Bantuan sosial atau bansos kembali menjadi sorotan publik jelang Maret 2026. Kali ini, dua program utama, yaitu Program Keluarga Harapan (PKH) dan Bantuan Pangan Non Tunai (BPNT), mulai disalurkan ke berbagai daerah. Banyak masyarakat yang menunggu cairnya bansos ini sebagai penopang ekonomi keluarga, terutama di tengah ketidakpastian ekonomi global.
Menariknya, pemerintah memastikan bahwa penyaluran bansos kali ini lebih tepat sasaran dan transparan. Untuk itu, penting bagi calon penerima untuk mengetahui jadwal pencairan, besaran bantuan, hingga cara mengecek status penerima secara mandiri. Artikel ini akan membahas semuanya secara lengkap dan terstruktur.
Apa Kabar Bansos PKH dan BPNT Maret 2026?

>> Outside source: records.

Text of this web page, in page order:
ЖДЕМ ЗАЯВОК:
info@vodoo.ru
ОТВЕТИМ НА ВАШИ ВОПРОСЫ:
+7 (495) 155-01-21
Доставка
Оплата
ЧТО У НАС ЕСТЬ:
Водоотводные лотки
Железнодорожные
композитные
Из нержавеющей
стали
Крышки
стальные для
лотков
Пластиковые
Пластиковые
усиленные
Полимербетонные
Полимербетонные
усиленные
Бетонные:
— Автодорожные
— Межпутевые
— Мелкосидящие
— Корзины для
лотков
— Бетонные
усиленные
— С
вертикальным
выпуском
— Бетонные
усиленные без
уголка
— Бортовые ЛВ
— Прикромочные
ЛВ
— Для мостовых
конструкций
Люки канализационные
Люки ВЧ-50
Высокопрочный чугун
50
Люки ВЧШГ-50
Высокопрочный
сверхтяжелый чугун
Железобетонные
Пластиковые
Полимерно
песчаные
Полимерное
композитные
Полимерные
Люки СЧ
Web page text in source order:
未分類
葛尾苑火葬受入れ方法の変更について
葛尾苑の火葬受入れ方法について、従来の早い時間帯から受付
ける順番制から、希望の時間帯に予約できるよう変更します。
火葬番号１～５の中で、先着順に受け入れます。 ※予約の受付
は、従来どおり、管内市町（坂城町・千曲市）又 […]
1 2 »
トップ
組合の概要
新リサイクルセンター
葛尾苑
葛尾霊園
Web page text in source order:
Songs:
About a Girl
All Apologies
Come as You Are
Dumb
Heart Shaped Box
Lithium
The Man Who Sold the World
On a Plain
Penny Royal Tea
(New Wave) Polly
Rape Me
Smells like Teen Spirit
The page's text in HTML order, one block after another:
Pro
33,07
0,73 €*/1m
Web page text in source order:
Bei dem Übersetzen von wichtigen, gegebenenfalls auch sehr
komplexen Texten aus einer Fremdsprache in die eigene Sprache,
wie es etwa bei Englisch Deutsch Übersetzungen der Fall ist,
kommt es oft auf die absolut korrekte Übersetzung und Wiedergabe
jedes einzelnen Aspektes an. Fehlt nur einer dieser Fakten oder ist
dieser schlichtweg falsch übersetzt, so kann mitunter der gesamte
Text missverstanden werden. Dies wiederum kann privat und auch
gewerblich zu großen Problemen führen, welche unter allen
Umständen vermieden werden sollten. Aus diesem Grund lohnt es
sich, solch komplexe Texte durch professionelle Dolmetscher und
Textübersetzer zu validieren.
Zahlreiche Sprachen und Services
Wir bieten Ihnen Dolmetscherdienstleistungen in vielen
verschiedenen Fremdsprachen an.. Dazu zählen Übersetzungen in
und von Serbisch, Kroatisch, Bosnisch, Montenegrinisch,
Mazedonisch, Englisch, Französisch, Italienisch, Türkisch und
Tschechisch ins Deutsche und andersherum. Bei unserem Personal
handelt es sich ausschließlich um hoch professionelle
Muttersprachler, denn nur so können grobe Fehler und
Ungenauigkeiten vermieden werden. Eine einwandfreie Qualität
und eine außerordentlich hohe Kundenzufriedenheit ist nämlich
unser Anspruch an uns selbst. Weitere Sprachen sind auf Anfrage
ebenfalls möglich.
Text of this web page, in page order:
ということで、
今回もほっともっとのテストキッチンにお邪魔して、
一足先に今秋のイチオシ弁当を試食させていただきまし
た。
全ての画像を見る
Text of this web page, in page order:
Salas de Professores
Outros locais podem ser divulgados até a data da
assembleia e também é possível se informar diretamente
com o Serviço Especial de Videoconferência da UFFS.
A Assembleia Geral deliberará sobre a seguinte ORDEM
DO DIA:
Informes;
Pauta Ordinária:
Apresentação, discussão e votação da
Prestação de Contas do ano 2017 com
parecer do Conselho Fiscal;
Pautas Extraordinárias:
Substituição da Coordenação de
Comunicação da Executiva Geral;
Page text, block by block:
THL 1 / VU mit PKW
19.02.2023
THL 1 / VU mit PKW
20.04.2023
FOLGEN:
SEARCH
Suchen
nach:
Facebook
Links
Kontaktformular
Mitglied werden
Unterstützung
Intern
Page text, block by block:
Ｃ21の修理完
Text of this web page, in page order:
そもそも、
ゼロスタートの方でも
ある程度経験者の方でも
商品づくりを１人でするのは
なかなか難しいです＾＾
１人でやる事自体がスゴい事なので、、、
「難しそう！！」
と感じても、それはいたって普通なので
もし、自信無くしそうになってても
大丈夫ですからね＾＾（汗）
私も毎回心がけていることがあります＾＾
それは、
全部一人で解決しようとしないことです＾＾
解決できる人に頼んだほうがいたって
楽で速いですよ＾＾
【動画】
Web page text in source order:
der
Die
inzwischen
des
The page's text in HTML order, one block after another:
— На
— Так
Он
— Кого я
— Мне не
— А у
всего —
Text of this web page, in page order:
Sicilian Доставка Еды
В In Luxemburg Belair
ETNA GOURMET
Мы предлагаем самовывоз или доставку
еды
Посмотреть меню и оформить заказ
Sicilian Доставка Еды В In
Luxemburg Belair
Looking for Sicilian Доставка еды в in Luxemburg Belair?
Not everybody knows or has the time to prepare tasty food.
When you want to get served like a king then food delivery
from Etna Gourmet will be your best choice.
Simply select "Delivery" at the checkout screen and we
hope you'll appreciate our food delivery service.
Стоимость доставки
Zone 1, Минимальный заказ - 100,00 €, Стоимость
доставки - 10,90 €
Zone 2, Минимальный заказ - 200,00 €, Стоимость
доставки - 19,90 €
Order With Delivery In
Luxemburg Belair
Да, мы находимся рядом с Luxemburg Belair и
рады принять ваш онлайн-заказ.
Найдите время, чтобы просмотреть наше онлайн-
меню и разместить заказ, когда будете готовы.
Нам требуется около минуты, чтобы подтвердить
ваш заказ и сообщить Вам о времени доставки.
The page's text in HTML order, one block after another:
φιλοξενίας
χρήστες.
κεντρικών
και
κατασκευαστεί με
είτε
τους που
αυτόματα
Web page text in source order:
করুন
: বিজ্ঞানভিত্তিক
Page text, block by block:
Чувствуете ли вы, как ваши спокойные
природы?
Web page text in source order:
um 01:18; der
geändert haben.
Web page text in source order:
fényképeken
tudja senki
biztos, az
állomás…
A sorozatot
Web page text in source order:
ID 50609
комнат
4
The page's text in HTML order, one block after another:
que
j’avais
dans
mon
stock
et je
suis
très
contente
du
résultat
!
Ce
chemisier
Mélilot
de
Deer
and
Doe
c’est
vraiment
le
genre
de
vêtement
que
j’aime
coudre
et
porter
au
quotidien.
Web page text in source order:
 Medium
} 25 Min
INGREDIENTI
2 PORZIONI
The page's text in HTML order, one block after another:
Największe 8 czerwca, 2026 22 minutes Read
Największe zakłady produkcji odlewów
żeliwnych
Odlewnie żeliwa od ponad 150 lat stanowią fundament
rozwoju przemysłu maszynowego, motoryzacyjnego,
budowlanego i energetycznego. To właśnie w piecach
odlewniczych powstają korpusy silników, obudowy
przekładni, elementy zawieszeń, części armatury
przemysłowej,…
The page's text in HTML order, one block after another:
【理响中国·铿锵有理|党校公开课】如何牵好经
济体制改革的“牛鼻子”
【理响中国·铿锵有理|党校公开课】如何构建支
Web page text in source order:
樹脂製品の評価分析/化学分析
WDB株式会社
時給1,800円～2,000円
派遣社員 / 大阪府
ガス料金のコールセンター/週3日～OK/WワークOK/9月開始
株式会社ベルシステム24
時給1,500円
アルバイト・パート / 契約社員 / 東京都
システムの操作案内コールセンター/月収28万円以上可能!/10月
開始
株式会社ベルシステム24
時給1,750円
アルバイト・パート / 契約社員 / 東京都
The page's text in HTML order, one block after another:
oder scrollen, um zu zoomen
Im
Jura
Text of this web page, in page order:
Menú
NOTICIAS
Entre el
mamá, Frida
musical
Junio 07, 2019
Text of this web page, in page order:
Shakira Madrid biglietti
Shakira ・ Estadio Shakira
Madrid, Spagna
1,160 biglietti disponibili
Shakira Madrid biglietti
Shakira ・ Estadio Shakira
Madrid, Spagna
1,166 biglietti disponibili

Bulan Maret 2026 menjadi momentum penting bagi keluarga kurang mampu yang terdaftar sebagai penerima bantuan sosial. PKH dan BPNT mulai dicairkan secara bertahap, sesuai dengan jadwal yang telah ditetapkan oleh Kementerian Sosial dan instansi terkait. Pencairan bansos ini dilakukan dengan mempertimbangkan berbagai faktor, termasuk lokasi geografis dan kondisi infrastruktur di daerah masing-masing.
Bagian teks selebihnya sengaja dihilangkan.